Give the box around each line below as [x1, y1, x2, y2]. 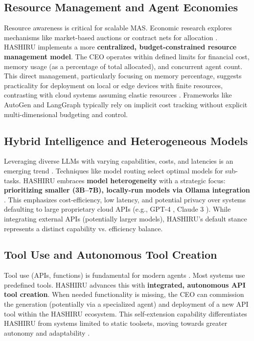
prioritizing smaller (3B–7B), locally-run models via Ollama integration [4, 185, 250, 195]
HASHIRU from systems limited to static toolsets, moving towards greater [4, 318, 228, 328]
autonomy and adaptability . [4, 327, 90, 338]
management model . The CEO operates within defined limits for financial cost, [4, 51, 250, 61]
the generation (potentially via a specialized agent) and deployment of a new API [4, 299, 249, 309]
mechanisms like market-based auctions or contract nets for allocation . [4, 32, 218, 42]
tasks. [4, 175, 21, 185]
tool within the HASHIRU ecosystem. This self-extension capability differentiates [4, 308, 247, 318]
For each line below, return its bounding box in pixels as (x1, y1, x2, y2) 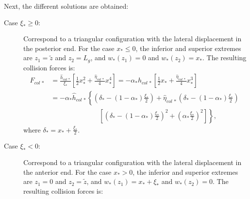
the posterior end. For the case (23, 43, 115, 53)
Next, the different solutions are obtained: (4, 1, 129, 11)
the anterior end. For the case (23, 166, 112, 177)
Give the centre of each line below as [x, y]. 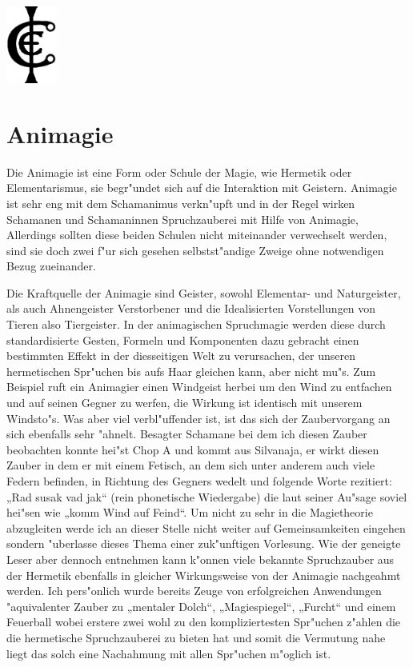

ACTIVITY: Begin with the first line of the records and repeat every line up to the one with "the generation (potentially", counting that line too. Pictures are not part of the copy.

REPLY TO THE TASK:
Give the box around each line below as [x1, y1, x2, y2]. 
prioritizing smaller (3B–7B), locally-run models via Ollama integration [4, 185, 250, 195]
HASHIRU from systems limited to static toolsets, moving towards greater [4, 318, 228, 328]
autonomy and adaptability . [4, 327, 90, 338]
management model . The CEO operates within defined limits for financial cost, [4, 51, 250, 61]
the generation (potentially via a specialized agent) and deployment of a new API [4, 299, 249, 309]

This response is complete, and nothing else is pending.